In 1926, he founded the Société de Musique de Chambre de Genève, which he directed as pianist and harpsichordist for ten years. During this time, he also taught theory and improvisation at the Jaques-Dalcrose Institute and chamber music at the Geneva Conservatory.
He was director of the Technicum Moderne de Musique from 1933 to 1940 and president of the Association of Swiss Musicians from 1942 to 1946.
He moved to the Netherlands in 1946 to find more time for his composition than in Switzerland, where he was involved in too many other activities. He lived for ten years in Amsterdam, and finally settled in Naarden.
From 1950 to 1957, he taught composition at the Staatliche Hochschule für Musik in Cologne, Germany. At that time, he renounced teaching and concentrated on his composition, leaving it only for occasional chamber music tours and conducting engagements (of his own works).

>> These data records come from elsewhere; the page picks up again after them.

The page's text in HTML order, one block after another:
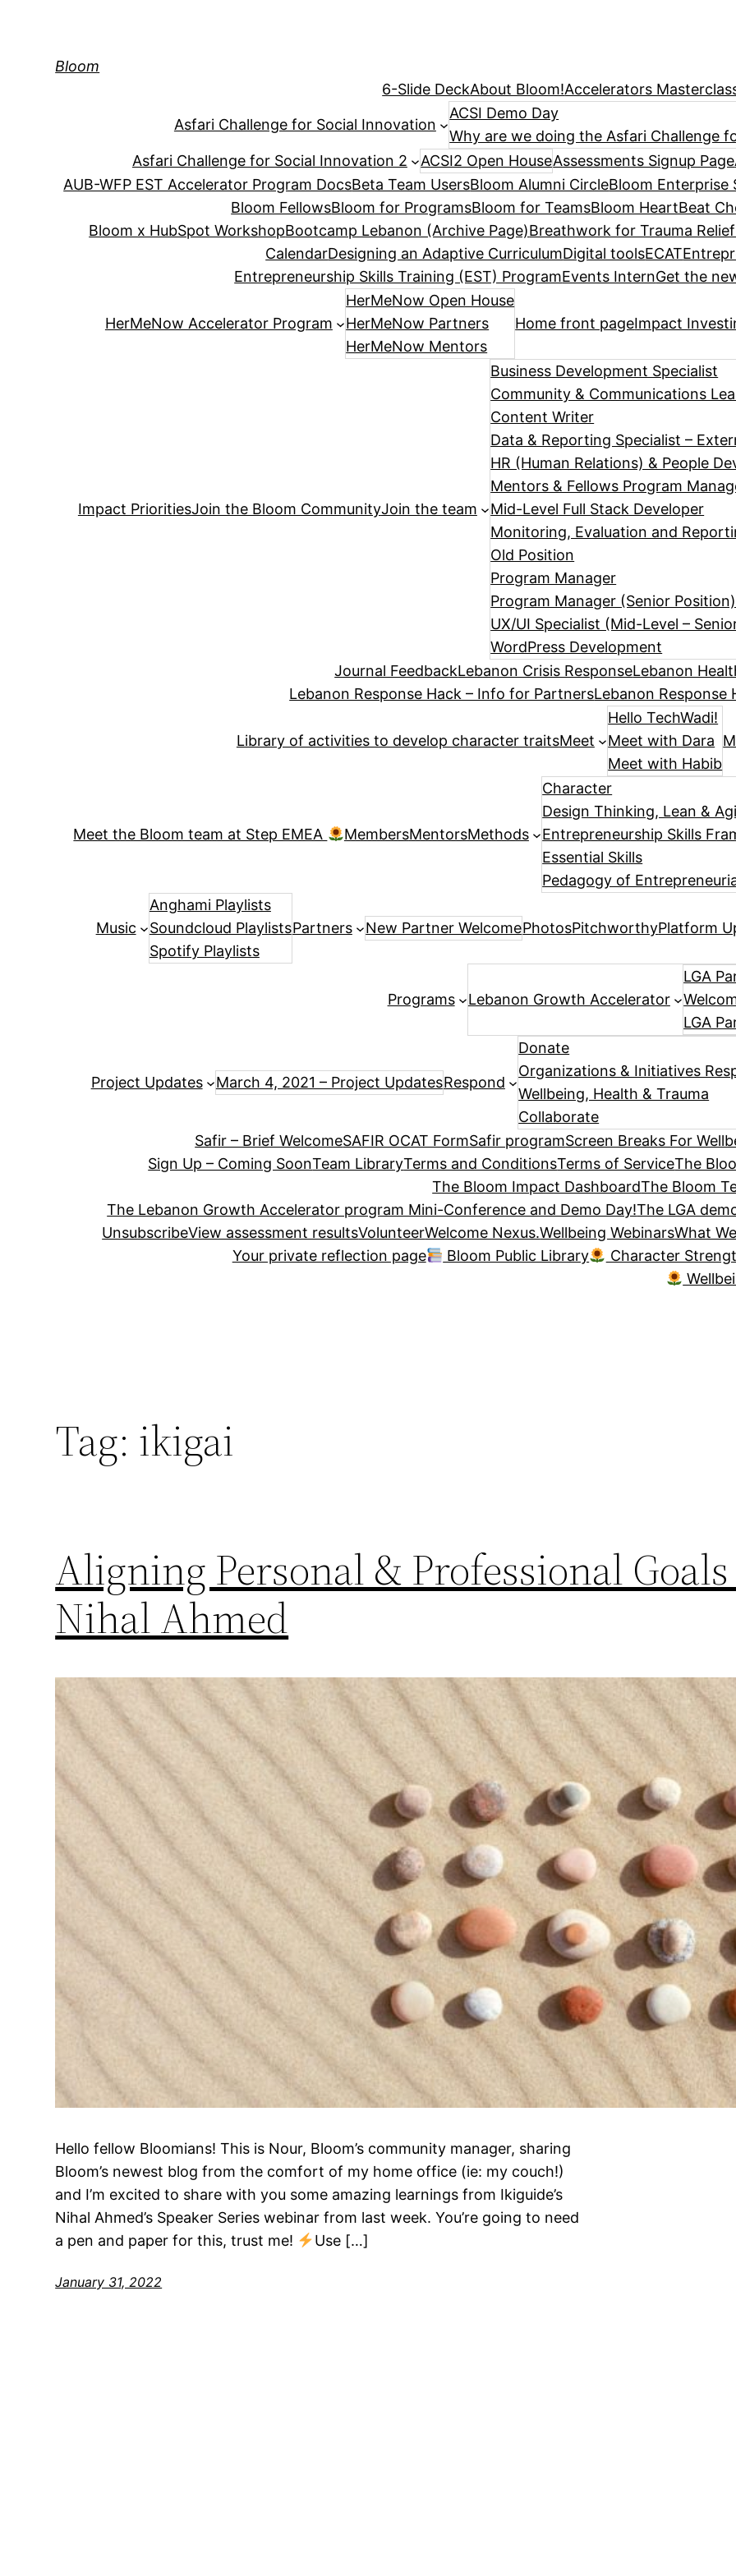
Bloom
6-Slide DeckAbout Bloom!Accelerators
Asfari Challenge for Social Innovation
ACSI Demo Day
Why are we doing the Asfari Challenge
Asfari Challenge for Social Innovation 2
ACSI2 Open HouseAssessments Signup Page
AUB-WFP EST Accelerator Program DocsBeta Team UsersBloom Alumni CircleBloom Enterprise
Bloom FellowsBloom for ProgramsBloom for TeamsBloom HeartBeat
Bloom x HubSpot WorkshopBootcamp Lebanon (Archive Page)Breathwork for Trauma
CalendarDesigning an Adaptive CurriculumDigital toolsECAT
Entrepreneurship Skills Training (EST) ProgramEvents InternGet the
HerMeNow Accelerator Program
HerMeNow Open House
HerMeNow Partners
HerMeNow Mentors
Home front pageImpact
Impact PrioritiesJoin the Bloom CommunityJoin the team
Business Development Specialist
Community & Communications
Content Writer
Data & Reporting Specialist –
HR (Human Relations) & People
Mentors & Fellows Program
Mid-Level Full Stack Developer
Monitoring, Evaluation and
Old Position
Program Manager
Program Manager (Senior Position)
UX/UI Specialist (Mid-Level –
WordPress Development
Journal FeedbackLebanon Crisis ResponseLebanon
Lebanon Response Hack – Info for PartnersLebanon Response
Library of activities to develop character traitsMeet
Hello TechWadi!
Meet with Dara
Meet with Habib
Meet the Bloom team at Step EMEA MembersMentorsMethods
Character
Design Thinking, Lean &
Entrepreneurship Skills
Essential Skills
Pedagogy of
Music
Anghami Playlists
Soundcloud Playlists
Spotify Playlists
Partners New Partner WelcomePhotosPitchworthyPlatform
Programs Lebanon Growth Accelerator
LGA
LGA
Project Updates March 4, 2021 – Project UpdatesRespond
Donate
Organizations & Initiatives
Wellbeing, Health & Trauma
Collaborate
Safir – Brief WelcomeSAFIR OCAT FormSafir programScreen Breaks For
Sign Up – Coming SoonTeam LibraryTerms and ConditionsTerms of ServiceThe
The Bloom Impact DashboardThe Bloom
The Lebanon Growth Accelerator program Mini-Conference and Demo Day!The LGA
UnsubscribeView assessment resultsVolunteerWelcome Nexus.Wellbeing WebinarsWhat
Your private reflection page
Bloom Public Library
Character
Tag: ikigai
Aligning Personal & Professional
Nihal Ahmed
Hello fellow Bloomians! This is Nour, Bloom’s community manager, sharing
Bloom’s newest blog from the comfort of my home office (ie: my couch!)
and I’m excited to share with you some amazing learnings from Ikiguide’s
Nihal Ahmed’s Speaker Series webinar from last week. You’re going to need
a pen and paper for this, trust me!
Use […]
January 31, 2022
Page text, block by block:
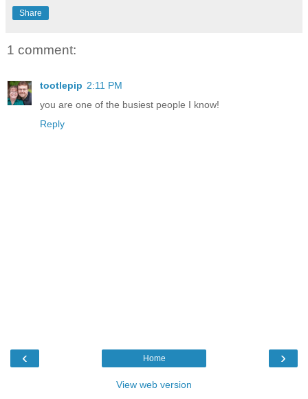
Share
1 comment:
tootlepip 2:11 PM
you are one of the busiest people I know!
Reply
‹ ›
Home
View web version
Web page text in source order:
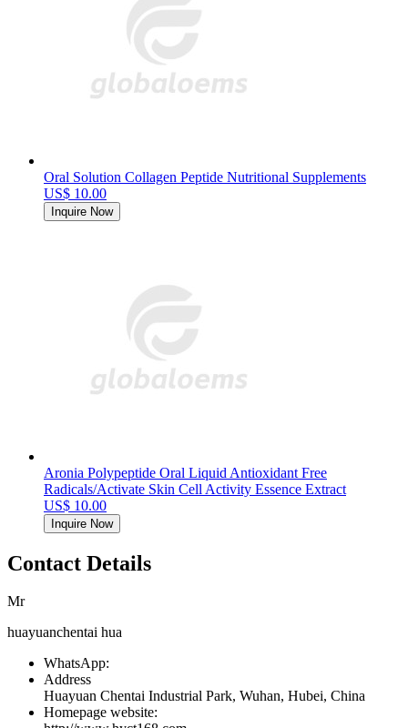
Oral Solution Collagen Peptide Nutritional Supplements
US$ 10.00
Inquire Now
Aronia Polypeptide Oral Liquid Antioxidant Free
Radicals/Activate Skin Cell Activity Essence Extract
US$ 10.00
Inquire Now
Contact Details
Mr
huayuanchentai hua
WhatsApp:
Address
Huayuan Chentai Industrial Park, Wuhan, Hubei, China
Homepage website:
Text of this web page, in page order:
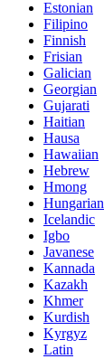
Estonian
Filipino
Finnish
Frisian
Galician
Georgian
Gujarati
Haitian
Hausa
Hawaiian
Hebrew
Hmong
Hungarian
Icelandic
Igbo
Javanese
Kannada
Kazakh
Khmer
Kurdish
Kyrgyz
Latin
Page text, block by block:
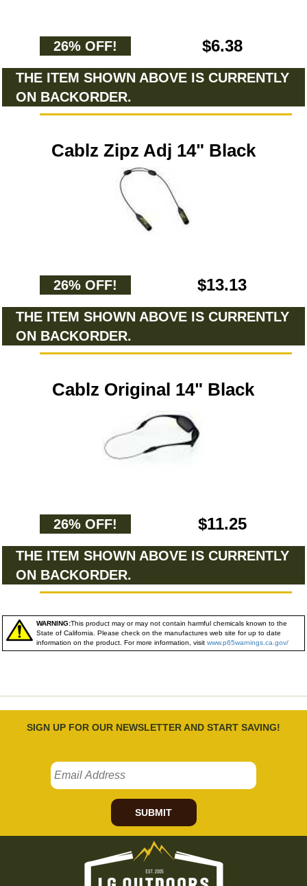
26% OFF! $6.38
THE ITEM SHOWN ABOVE IS CURRENTLY
ON BACKORDER.
Cablz Zipz Adj 14" Black
26% OFF! $13.13
THE ITEM SHOWN ABOVE IS CURRENTLY
ON BACKORDER.
Cablz Original 14" Black
26% OFF! $11.25
THE ITEM SHOWN ABOVE IS CURRENTLY
ON BACKORDER.
WARNING:This product may or may not contain harmful chemicals known to the
State of California. Please check on the manufactures web site for up to date
information on the product. For more information, visit www.p65warnings.ca.gov/
SIGN UP FOR OUR NEWSLETTER AND START SAVING!
SUBMIT
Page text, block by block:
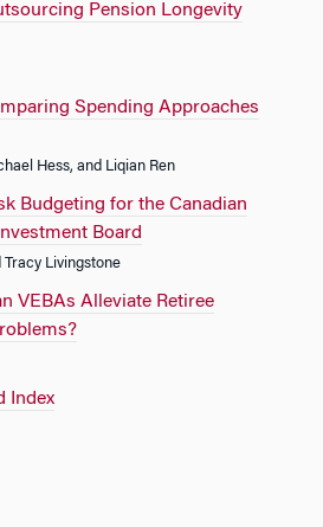
Pension Longevity
Spending Approaches
Hess, and Liqian Ren
Budgeting for the Canadian
Board
Tracy Livingstone
VEBAs Alleviate Retiree
Index
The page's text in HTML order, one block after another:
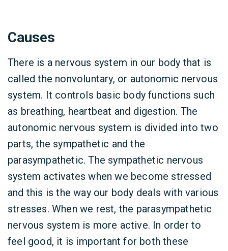
Causes
There is a nervous system in our body that is
called the nonvoluntary, or autonomic nervous
system. It controls basic body functions such
as breathing, heartbeat and digestion. The
autonomic nervous system is divided into two
parts, the sympathetic and the
parasympathetic. The sympathetic nervous
system activates when we become stressed
and this is the way our body deals with various
stresses. When we rest, the parasympathetic
nervous system is more active. In order to
feel good, it is important for both these
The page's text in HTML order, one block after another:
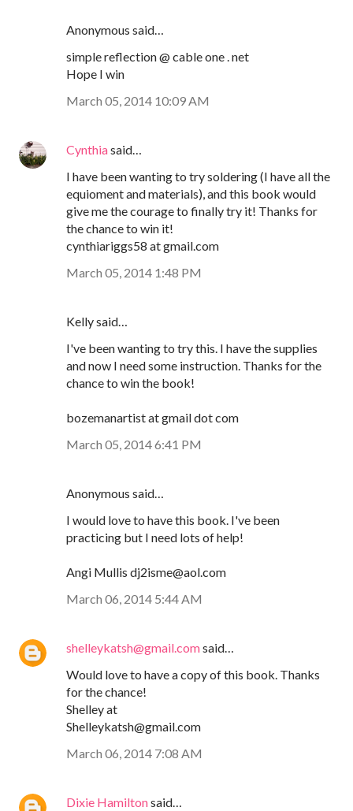
Anonymous said…
simple reflection @ cable one . net
Hope I win
March 05, 2014 10:09 AM
Cynthiasaid…
I have been wanting to try soldering (I have all the
equioment and materials), and this book would
give me the courage to finally try it! Thanks for
the chance to win it!
cynthiariggs58 at gmail.com
March 05, 2014 1:48 PM
Kelly said…
I've been wanting to try this. I have the supplies
and now I need some instruction. Thanks for the
chance to win the book!
bozemanartist at gmail dot com
March 05, 2014 6:41 PM
Anonymous said…
I would love to have this book. I've been
practicing but I need lots of help!
Angi Mullis dj2isme@aol.com
March 06, 2014 5:44 AM
shelleykatsh@gmail.comsaid…
Would love to have a copy of this book. Thanks
for the chance!
Shelley at
Shelleykatsh@gmail.com
March 06, 2014 7:08 AM
Dixie Hamiltonsaid…
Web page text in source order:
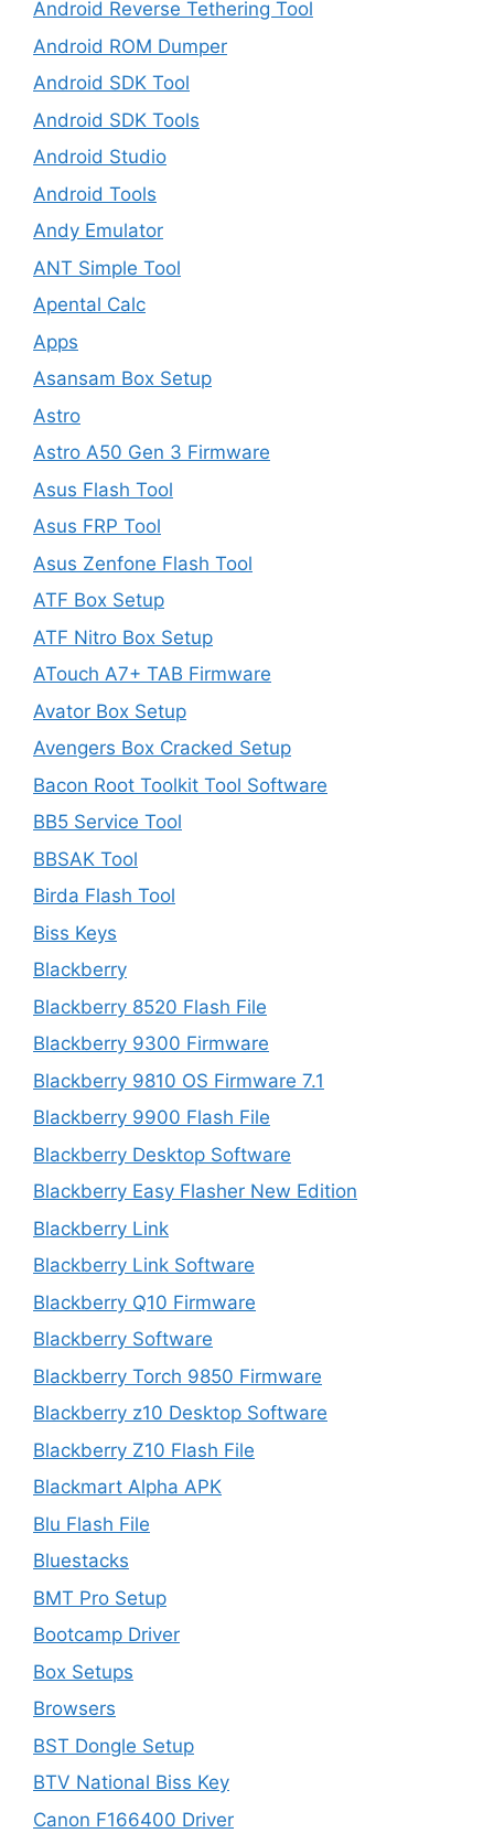
Android Reverse Tethering Tool
Android ROM Dumper
Android SDK Tool
Android SDK Tools
Android Studio
Android Tools
Andy Emulator
ANT Simple Tool
Apental Calc
Apps
Asansam Box Setup
Astro
Astro A50 Gen 3 Firmware
Asus Flash Tool
Asus FRP Tool
Asus Zenfone Flash Tool
ATF Box Setup
ATF Nitro Box Setup
ATouch A7+ TAB Firmware
Avator Box Setup
Avengers Box Cracked Setup
Bacon Root Toolkit Tool Software
BB5 Service Tool
BBSAK Tool
Birda Flash Tool
Biss Keys
Blackberry
Blackberry 8520 Flash File
Blackberry 9300 Firmware
Blackberry 9810 OS Firmware 7.1
Blackberry 9900 Flash File
Blackberry Desktop Software
Blackberry Easy Flasher New Edition
Blackberry Link
Blackberry Link Software
Blackberry Q10 Firmware
Blackberry Software
Blackberry Torch 9850 Firmware
Blackberry z10 Desktop Software
Blackberry Z10 Flash File
Blackmart Alpha APK
Blu Flash File
Bluestacks
BMT Pro Setup
Bootcamp Driver
Box Setups
Browsers
BST Dongle Setup
BTV National Biss Key
Canon F166400 Driver
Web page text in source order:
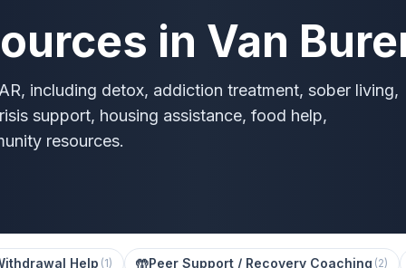
in Van
including detox, addiction treatment, sober living,
support, housing assistance, food help,
resources.
Help (1) 🤲Peer Support / Recovery Coaching (2)
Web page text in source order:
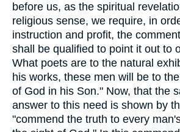
before us, as the spiritual
religious sense, we require, in
instruction and profit, the
shall be qualified to point it out to
What poets are to the natural
his works, these men will be to
of God in his Son." Now, that the
answer to this need is shown by
"commend the truth to every
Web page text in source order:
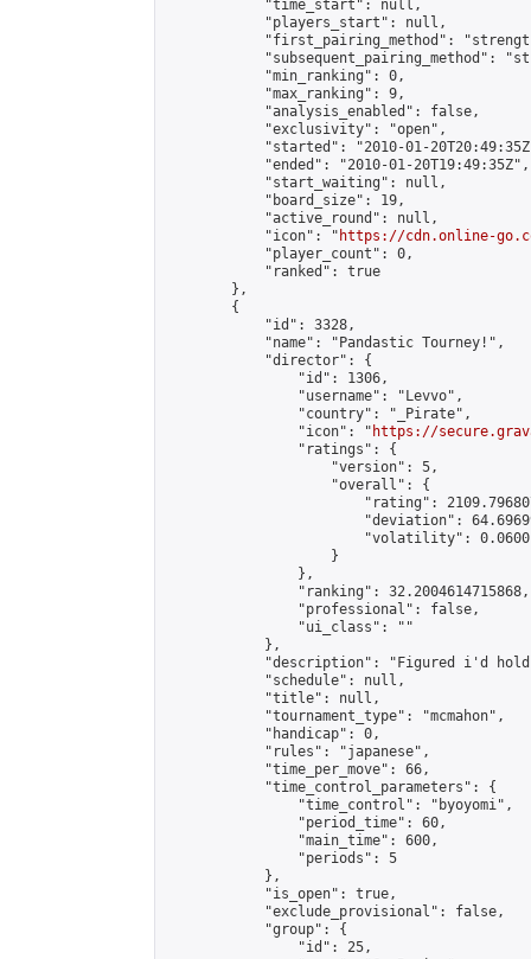
            "time_start": null,
            "players_start": null,
"first_pairing_method":
"subsequent_pairing_method":
            "min_ranking": 0,
            "max_ranking": 9,
            "analysis_enabled": false,
            "exclusivity": "open",
"started": "2010-01-
            "ended": "2010-01-20T19:49:35Z",
            "start_waiting": null,
            "board_size": 19,
            "active_round": null,
            "icon": "
https://cdn.online-
            "player_count": 0,
            "ranked": true
        },
        {
            "id": 3328,
            "name": "Pandastic Tourney!",
            "director": {
                "id": 1306,
                "username": "Levvo",
                "country": "_Pirate",
                "icon": "
https://
                "ratings": {
                    "version": 5,
                    "overall": {
"rating":
"deviation":
"volatility":
                    }
                },
                "ranking": 32.2004614715868,
                "professional": false,
                "ui_class": ""
            },
"description": "Figured i'd
            "schedule": null,
            "title": null,
            "tournament_type": "mcmahon",
            "handicap": 0,
            "rules": "japanese",
            "time_per_move": 66,
            "time_control_parameters": {
                "time_control": "byoyomi",
                "period_time": 60,
                "main_time": 600,
                "periods": 5
            },
            "is_open": true,
            "exclude_provisional": false,
            "group": {
                "id": 25,
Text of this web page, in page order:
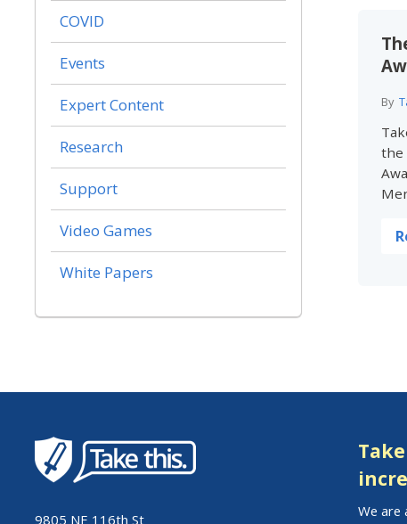
By
the
COVID
Events
Expert Content
Research
Support
Video Games
White Papers
9805 NE 116th St
We are
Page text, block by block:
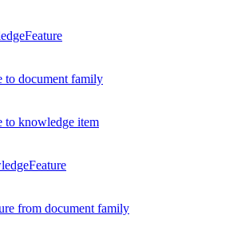
to document family
to knowledge item
from document family
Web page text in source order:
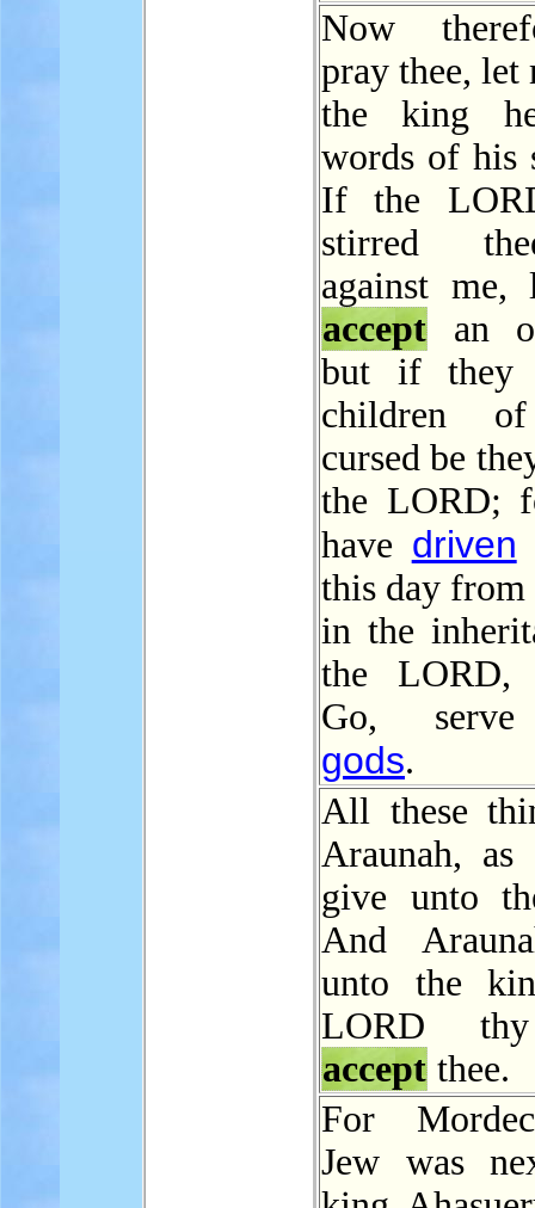
Now
pray thee, let
the king
words of his
If the
stirred
against me,
accept an
but if they
children
cursed be
the LORD;
have driven
this day
in the
the LORD,
Go,
gods.
All these
Araunah,
give unto
And
unto the
LORD
accept thee.
For
Jew was
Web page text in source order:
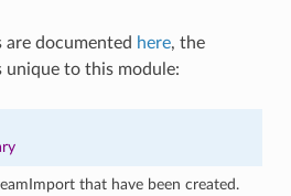
documented here, the
to this module:
that have been created.
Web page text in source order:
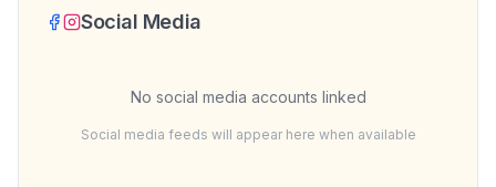
Social Media
No social media accounts linked
Social media feeds will appear here when available
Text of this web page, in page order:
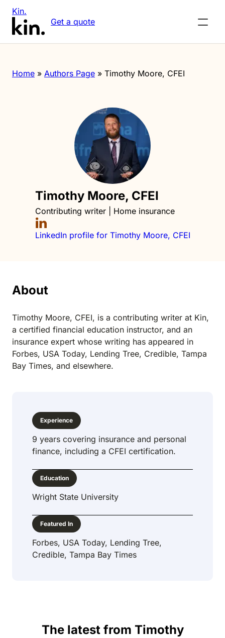
Kin.
Get a quote
Home » Authors Page » Timothy Moore, CFEI
Timothy Moore, CFEI
Contributing writer | Home insurance
LinkedIn profile for Timothy Moore, CFEI
About
Timothy Moore, CFEI, is a contributing writer at Kin,
a certified financial education instructor, and an
insurance expert whose writing has appeared in
Forbes, USA Today, Lending Tree, Credible, Tampa
Bay Times, and elsewhere.
Experience
9 years covering insurance and personal
finance, including a CFEI certification.
Education
Wright State University
Featured In
Forbes, USA Today, Lending Tree,
Credible, Tampa Bay Times
The latest from Timothy
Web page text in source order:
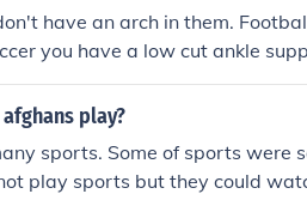
have an arch in them.
you have a low cut ankle
each sport, or you could take
play?
sports. Some of sports were
play sports but they could

His better known compositions include:
- Quatre pièces brèves for guitar (1933)
- Le vin herbé (1938)
- Petite symphonie concertante (1944)
- In terra pax (1944)
- Concerto for seven wind instruments, timpani, and strings (1949)
- Golgotha (1949)
- Polyptyque, for violin and two small string orchestras (1973)
- Requiem (1973)
He also wrote a full-scale symphony (1937), two piano concertos, a harpsichord concerto, a violin concerto, a cello concerto, and a series of ballades for various solo instruments with piano or orchestra.
He developed a style based on Arnold Schoenberg's twelve tone method, having become interested in this around 1932, but did not abandon tonality.
He worked on his last cantata, Et la Vie l'Emporta until ten days before his death. He died in Naarden.